1727 Mette

Discovery
- Discovered by: A. D. Andrews
- Discovery site: Boyden Obs.
- Discovery date: 25 January 1965

Designations
- Named after: Mette Andrews (wife of discoverer)
- Alternative designations: 1965 BA · 1955 DC
- Minor planet category: Mars-crosser · Hungaria

Orbital characteristics
- Epoch 4 September 2017 (JD 2458000.5)
- Uncertainty parameter 0
- Observation arc: 61.54 yr (22,477 days)
- Aphelion: 2.0430 AU
- Perihelion: 1.6652 AU
- Semi-major axis: 1.8541 AU
- Eccentricity: 0.1019
- Orbital period (sidereal): 2.52 yr (922 days)
- Mean anomaly: 322.85°
- Inclination: 22.894°
- Longitude of ascending node: 133.04°
- Argument of perihelion: 312.94°
- Known satellites: 1(see 2nd infobox)
- Earth MOID: 0.7183 AU

Physical characteristics
- Dimensions: 5.44±1.09 km 8.97 km (calculated)
- Synodic rotation period: 2.427 h 2.63 h 2.637 h 3.22 h 2.981±0.001 h 2.98125±0.00004 h 2.981±0.001 h 2.981±0.003 h 2.9814±0.0001 h 2.98109±0.00007 h 2.9808±0.0002 h 2.9812±0.0002 h 3.000±0.014 h
- Geometric albedo: 0.20 (assumed) 0.544±0.218
- Spectral type: Tholen = S · S
- Absolute magnitude (H): 12.6 · 12.69±0.27 · 12.70

= 1727 Mette =

Mars-crossing asteroid

1727 Mette, provisional designation , is a binary Hungaria asteroid and Mars-crosser from the inner regions of the asteroid belt, approximately 9 kilometers in diameter.

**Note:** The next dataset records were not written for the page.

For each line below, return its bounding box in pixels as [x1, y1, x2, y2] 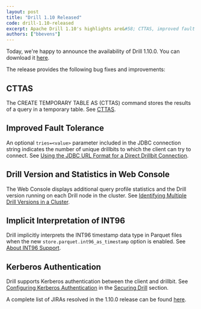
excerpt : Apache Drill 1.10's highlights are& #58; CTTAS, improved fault [6, 25, 196, 32]
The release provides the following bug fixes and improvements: [6, 66, 165, 73]
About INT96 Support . [6, 245, 61, 252]
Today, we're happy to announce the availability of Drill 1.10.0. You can [6, 48, 180, 55]
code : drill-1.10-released [6, 20, 74, 26]
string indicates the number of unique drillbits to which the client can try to [6, 145, 191, 152]
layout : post [6, 8, 39, 15]
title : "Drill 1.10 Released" [6, 14, 82, 20]
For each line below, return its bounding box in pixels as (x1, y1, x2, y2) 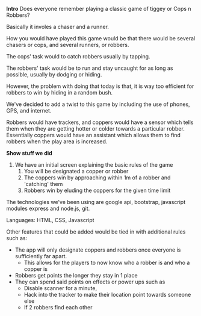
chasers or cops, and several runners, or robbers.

It was discovered on 25 January 1965, by Irish astronomer David Andrews at Boyden Observatory near Bloemfontein in Free State, South Africa. It was named after the discoverer's wife Mette Andrews.

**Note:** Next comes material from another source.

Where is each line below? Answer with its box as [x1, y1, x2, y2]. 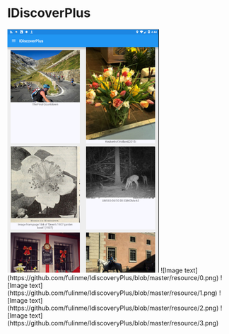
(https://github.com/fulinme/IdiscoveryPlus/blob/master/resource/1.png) [7, 289, 218, 297]
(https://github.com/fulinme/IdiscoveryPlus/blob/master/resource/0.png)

== Classification and orbit ==

The S-type asteroid is a member of the Hungaria family, which form the innermost dense concentration of asteroids in the Solar System. It is also a Mars-crossing asteroid, a dynamically unstable group between the main belt and the near-Earth populations.

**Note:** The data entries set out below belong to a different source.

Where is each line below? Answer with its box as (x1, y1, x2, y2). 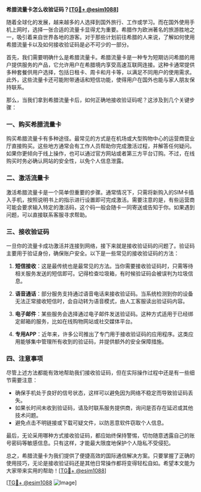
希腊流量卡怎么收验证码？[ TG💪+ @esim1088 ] (6, 6, 119, 13)
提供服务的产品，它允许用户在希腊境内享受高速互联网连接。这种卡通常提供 (11, 61, 195, 68)
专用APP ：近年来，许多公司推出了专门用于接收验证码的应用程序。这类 (14, 330, 188, 338)
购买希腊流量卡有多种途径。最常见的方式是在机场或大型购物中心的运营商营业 (6, 135, 195, 142)
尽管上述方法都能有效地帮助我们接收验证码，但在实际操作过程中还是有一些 (6, 369, 190, 376)
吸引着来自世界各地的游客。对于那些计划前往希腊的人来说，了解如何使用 (16, 34, 195, 41)
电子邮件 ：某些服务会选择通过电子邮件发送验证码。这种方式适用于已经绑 (14, 310, 193, 317)
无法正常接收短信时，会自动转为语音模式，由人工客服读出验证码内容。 (14, 297, 188, 305)
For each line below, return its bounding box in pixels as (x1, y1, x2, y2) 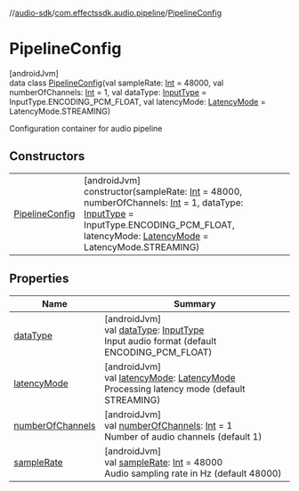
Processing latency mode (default (103, 382, 246, 395)
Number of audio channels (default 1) (103, 431, 263, 443)
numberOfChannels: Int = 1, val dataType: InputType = (9, 86, 207, 97)
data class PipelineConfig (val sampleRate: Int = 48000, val (9, 77, 224, 88)
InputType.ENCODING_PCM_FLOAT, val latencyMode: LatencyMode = (9, 96, 266, 107)
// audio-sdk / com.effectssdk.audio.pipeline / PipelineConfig (9, 8, 222, 18)
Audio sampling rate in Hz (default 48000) (103, 467, 282, 479)
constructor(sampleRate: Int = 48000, (84, 185, 243, 197)
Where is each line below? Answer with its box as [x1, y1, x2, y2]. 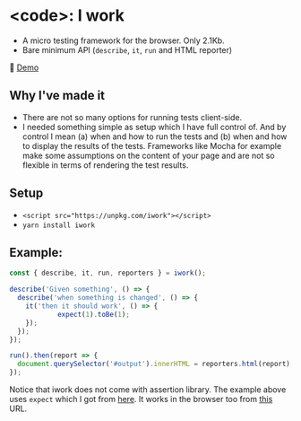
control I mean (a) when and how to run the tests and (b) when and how [21, 131, 288, 142]
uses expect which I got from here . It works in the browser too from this [9, 394, 273, 404]
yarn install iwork [21, 221, 96, 230]
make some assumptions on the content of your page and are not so [21, 150, 275, 161]
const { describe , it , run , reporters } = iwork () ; [9, 268, 206, 278]
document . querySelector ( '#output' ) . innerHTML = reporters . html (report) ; [17, 360, 295, 369]
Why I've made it [9, 88, 106, 103]
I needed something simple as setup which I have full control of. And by [21, 121, 287, 132]

It orbits the Sun in the inner main-belt at a distance of 1.7–2.0 AU once every 2 years and 6 months (922 days). Its orbit has an eccentricity of 0.10 and an inclination of 23° with respect to the ecliptic. Being a Mars-crosser, Mette will make a relatively close approach to Mars on April 15, 2023, when it will pass near the Red Planet at a distance of less than 0.08 AU. It was first identified as at Goethe Link Observatory in 1955, extending the body's observation arc by 10 years prior to its official discovery observation.

== Physical parameters ==

A large number of rotational lightcurves of Mette were obtained from photometric observations. They gave a rotation period of approximately 2.981 hours (best rated results) with a brightness variation between 0.22 and 0.38 magnitude, indicating a moderately elongated body (U=3/3/3). The Collaborative Asteroid Lightcurve Link assumes a standard albedo for stony asteroids of 0.20 and calculates a diameter of 8.97 kilometers, while observations with the Wide-field Infrared Survey Explorer gave a diameter of 5.44 kilometers and an albedo of 0.544.

== Naming ==

This minor planet was named by the discoverer after his wife, Mette Andrews for her comprehension of his nocturnal working hours and absence from home. The approved naming citation was published by the Minor Planet Center on 1 February 1980 (M.P.C. 5183).

== Moon ==

In 2013, a satellite orbiting the asteroid was discovered. The moon measures about 2 kilometers in diameter and orbits Mette once every 20 hours and 59 minutes.